Incident Details:
Customers using isolated environments (EU or IN) in conjunction with consolidated billing (i.e. customers that have a second workspace in either the US or in the same region with billing linked between the multiple workspaces), and had usage between 13:05 UTC and 14:05 UTC were unable to access the ElevenLabs platform, resulting in 500 errors, due to a bug introduced with the way that usage was reported across environments.

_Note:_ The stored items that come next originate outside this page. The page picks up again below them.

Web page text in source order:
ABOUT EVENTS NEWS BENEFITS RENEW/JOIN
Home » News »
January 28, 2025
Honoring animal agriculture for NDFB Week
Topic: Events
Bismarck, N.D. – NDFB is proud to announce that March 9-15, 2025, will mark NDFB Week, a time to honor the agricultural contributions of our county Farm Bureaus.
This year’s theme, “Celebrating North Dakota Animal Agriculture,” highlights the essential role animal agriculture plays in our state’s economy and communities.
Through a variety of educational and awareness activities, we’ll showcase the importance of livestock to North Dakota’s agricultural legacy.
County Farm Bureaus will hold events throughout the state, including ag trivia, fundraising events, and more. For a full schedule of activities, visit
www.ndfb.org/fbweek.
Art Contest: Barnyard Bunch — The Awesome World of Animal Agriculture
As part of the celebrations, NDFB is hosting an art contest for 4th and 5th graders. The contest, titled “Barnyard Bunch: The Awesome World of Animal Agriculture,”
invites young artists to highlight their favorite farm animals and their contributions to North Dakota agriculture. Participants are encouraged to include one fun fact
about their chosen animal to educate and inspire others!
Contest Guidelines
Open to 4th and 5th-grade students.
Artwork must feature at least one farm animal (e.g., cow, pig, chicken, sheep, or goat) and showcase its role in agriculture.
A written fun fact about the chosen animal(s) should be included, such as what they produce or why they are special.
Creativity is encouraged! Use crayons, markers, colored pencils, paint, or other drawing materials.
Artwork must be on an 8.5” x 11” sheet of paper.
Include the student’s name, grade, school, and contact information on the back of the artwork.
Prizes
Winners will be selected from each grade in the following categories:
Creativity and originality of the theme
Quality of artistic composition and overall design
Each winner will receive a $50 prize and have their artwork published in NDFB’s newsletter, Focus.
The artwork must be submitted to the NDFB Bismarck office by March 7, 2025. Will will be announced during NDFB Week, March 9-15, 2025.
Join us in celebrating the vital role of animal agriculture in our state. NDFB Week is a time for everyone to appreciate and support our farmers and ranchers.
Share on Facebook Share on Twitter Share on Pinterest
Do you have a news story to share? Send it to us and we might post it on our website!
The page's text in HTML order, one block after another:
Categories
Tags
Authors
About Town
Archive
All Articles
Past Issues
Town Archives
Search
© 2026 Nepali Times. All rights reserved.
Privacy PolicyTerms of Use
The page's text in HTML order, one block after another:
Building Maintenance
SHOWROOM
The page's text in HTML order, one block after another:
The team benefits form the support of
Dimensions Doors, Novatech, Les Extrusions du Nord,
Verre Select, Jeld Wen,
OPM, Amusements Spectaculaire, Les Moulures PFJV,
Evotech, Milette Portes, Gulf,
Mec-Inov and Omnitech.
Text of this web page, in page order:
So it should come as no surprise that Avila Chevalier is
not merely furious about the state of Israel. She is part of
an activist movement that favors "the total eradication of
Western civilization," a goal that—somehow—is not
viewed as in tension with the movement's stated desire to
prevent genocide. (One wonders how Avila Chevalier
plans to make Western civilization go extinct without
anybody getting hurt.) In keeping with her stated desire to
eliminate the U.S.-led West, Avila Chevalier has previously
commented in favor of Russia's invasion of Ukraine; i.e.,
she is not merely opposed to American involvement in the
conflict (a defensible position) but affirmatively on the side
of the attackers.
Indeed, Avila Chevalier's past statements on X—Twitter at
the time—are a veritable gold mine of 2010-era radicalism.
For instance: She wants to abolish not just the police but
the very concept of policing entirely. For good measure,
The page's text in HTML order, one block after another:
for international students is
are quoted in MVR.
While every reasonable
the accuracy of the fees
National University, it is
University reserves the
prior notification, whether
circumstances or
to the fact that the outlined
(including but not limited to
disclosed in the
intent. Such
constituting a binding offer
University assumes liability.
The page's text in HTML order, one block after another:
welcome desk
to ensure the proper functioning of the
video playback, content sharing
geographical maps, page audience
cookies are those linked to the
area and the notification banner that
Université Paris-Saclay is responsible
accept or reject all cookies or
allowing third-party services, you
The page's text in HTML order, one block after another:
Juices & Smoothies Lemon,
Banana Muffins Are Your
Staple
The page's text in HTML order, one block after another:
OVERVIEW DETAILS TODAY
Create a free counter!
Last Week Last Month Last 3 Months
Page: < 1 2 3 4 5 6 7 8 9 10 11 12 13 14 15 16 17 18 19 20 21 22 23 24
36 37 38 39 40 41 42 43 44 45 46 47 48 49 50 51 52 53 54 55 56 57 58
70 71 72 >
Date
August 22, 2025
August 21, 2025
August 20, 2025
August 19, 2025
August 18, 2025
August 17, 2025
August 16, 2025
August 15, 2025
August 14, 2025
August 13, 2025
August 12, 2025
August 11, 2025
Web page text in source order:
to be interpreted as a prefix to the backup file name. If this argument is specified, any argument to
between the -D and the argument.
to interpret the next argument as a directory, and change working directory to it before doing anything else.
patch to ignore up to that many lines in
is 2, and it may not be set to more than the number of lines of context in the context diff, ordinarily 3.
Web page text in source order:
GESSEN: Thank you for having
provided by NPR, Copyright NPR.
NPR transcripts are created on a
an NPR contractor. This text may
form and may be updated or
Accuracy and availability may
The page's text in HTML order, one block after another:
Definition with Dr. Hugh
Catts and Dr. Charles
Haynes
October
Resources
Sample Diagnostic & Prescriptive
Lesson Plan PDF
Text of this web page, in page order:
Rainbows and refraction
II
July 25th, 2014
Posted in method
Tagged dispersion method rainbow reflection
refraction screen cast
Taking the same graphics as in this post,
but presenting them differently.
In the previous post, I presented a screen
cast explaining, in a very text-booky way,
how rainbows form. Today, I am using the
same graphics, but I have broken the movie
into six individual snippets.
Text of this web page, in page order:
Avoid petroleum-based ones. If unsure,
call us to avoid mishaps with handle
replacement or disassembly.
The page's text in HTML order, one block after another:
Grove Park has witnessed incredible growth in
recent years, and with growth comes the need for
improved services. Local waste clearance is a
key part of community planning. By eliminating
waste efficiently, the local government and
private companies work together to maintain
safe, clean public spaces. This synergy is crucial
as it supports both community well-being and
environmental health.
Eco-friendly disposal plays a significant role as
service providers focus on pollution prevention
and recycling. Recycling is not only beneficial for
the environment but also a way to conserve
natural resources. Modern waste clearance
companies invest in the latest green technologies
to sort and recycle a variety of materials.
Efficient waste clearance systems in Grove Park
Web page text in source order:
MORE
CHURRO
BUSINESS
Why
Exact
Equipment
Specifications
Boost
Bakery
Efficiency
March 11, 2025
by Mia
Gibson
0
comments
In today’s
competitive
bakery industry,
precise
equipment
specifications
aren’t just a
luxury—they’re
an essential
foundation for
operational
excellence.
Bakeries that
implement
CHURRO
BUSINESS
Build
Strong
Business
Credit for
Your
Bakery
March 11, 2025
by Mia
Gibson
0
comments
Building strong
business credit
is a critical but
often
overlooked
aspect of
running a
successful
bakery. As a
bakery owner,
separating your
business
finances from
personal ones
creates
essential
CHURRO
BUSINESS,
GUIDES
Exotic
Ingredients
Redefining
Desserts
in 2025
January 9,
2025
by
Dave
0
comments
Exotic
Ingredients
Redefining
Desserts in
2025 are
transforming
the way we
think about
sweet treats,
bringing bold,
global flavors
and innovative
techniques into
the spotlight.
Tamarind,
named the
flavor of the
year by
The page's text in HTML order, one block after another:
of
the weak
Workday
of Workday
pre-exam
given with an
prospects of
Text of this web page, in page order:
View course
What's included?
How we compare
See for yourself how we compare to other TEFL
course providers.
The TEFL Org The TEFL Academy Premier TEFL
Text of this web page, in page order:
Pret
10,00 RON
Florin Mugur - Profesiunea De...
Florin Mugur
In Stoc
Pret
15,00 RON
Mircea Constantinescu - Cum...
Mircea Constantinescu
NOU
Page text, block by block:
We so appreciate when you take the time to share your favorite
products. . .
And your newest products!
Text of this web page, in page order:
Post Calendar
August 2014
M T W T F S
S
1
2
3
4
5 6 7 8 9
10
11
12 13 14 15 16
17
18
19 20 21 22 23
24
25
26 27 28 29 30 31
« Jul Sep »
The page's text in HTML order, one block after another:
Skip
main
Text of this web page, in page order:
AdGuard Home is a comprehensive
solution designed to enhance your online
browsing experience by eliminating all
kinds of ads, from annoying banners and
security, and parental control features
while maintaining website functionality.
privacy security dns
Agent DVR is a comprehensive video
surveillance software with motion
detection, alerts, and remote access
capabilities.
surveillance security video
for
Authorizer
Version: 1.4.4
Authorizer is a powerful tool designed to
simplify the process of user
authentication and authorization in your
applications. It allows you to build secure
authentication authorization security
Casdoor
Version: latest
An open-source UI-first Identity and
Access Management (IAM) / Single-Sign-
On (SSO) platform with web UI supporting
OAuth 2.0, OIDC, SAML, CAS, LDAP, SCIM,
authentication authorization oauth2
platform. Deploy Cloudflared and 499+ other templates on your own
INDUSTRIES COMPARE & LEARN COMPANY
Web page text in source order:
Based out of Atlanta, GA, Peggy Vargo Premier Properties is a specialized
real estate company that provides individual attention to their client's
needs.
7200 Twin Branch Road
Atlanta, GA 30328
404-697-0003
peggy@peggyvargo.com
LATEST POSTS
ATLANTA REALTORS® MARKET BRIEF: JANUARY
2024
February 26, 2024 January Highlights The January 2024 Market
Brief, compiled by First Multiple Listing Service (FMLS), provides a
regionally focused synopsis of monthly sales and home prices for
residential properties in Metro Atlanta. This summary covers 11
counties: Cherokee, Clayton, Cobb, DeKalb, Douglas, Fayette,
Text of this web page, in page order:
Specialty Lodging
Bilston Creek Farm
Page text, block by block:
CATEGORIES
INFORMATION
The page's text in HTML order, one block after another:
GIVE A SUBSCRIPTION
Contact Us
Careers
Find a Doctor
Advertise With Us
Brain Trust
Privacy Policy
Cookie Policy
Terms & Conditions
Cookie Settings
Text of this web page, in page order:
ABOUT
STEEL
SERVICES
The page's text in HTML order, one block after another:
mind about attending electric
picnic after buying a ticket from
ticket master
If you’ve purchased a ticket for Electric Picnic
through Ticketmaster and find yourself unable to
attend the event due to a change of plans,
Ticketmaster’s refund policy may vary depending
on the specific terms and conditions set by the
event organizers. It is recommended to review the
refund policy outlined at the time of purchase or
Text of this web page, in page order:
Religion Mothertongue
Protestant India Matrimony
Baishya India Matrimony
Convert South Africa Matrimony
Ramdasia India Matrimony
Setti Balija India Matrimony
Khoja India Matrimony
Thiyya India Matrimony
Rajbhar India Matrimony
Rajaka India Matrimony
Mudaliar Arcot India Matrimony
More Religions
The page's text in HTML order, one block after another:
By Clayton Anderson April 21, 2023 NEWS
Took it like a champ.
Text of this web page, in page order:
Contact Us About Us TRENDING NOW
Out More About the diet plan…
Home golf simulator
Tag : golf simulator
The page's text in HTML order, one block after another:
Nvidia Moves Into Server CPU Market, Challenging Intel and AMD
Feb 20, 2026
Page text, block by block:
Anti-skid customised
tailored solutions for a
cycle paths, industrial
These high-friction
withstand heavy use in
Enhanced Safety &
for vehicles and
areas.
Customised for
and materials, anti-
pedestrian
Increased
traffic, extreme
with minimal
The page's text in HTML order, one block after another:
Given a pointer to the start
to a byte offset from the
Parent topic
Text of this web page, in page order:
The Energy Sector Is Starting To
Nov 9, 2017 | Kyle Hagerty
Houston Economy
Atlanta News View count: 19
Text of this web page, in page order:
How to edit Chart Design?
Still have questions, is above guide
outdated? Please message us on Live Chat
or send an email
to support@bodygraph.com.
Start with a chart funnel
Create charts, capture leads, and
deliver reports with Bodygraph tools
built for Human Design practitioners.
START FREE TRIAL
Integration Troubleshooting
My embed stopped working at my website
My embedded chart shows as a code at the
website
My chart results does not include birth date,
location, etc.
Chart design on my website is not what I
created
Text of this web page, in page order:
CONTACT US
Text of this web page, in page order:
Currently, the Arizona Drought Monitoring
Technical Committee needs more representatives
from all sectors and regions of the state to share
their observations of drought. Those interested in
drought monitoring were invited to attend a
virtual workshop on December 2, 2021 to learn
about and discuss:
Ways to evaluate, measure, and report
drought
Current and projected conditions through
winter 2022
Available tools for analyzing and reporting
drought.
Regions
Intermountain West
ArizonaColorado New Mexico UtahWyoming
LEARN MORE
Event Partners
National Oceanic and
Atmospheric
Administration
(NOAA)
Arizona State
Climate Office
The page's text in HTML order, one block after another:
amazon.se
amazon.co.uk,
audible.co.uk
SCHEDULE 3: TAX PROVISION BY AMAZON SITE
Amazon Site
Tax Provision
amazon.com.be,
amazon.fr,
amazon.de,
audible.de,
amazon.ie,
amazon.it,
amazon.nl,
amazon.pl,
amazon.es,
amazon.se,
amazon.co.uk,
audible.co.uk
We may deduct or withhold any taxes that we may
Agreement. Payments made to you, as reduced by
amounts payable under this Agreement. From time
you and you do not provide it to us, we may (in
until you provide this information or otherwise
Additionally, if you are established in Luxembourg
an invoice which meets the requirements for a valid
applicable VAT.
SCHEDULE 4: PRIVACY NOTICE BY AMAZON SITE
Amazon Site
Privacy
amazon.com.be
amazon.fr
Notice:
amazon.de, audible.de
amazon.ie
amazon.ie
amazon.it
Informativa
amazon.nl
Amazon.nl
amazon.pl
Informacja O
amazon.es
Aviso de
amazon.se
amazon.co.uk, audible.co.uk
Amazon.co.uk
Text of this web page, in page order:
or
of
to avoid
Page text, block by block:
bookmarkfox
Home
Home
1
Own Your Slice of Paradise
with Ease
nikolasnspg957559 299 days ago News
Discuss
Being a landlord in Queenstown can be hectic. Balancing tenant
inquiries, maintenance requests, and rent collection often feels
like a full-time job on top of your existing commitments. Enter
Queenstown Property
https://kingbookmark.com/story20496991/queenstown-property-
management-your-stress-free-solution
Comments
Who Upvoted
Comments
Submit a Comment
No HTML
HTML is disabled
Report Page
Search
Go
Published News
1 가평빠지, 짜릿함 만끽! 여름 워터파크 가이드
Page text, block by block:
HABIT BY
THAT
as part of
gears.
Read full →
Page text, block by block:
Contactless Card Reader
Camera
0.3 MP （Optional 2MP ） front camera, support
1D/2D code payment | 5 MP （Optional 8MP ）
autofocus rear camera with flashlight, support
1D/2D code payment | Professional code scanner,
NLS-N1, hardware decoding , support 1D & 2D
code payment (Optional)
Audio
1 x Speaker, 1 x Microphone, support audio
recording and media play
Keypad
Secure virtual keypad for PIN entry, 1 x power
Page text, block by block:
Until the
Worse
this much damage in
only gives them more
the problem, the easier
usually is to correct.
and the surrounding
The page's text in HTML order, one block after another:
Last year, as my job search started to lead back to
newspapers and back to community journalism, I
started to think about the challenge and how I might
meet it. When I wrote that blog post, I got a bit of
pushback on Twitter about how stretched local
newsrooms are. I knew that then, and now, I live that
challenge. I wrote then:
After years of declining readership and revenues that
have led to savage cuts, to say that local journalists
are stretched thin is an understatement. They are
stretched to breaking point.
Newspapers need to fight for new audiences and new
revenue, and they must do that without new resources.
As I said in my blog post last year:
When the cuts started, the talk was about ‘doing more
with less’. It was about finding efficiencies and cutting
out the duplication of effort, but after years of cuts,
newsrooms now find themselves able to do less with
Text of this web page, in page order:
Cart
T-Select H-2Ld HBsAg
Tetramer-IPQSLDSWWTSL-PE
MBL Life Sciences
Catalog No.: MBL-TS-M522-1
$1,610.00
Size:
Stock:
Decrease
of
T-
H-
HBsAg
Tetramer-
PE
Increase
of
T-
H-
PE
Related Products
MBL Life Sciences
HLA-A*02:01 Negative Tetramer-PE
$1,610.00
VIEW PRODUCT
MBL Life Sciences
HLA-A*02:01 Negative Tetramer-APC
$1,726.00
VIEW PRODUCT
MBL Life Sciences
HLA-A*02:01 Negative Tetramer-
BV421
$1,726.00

We identified the issue at 13:29 and began investigating. By 14:05, we reverted the bug that had been introduced, limiting the footprint of impacted users. We then began the process to remediate affected customers. This process took place between 14:50 UTC - 15:10 UTC incrementally returning users to normal service over this period, with all customers having full service resumed by 15:10 UTC.
This incident did not impact any customer without the combination of consolidated billing and isolated data residency workspaces (EU + IN). Thus, any customer using our US environment only (elevenlabs.io) or any customers that have an environment in only one of the data residency isolated regions were not impacted.
Timeline
Wed Aug 27 13:05 UTC Error released to isolated environments
Wed Aug 27 13:29 UTC ElevenLabs identified issue and begin investigation
Wed Aug 27 14:05 UTC Bug reverted, limiting impact to only those customers with usage in last hour
Wed Aug 27 14:50 UTC Remediation begun to correct impacted workspaces
Wed Aug 27 15:10 UTC All workspaces across all regions remediated, continue monitoring for additional impact
Wed Aug 27 15:21 UTC Incident declared resolved.
Learnings and Improvements:
We are auditing our automated alerts on the isolated environments (EU + IN) to ensure that threshold values are better tuned for the expected usage in these regions so that we can identify issues more quickly.
Improving our code review process for tests. Though we do have end-to-end tests for the impacted billing flow, an oversight in our review process meant that changes to this test to account for new functionality left a gap in our coverage.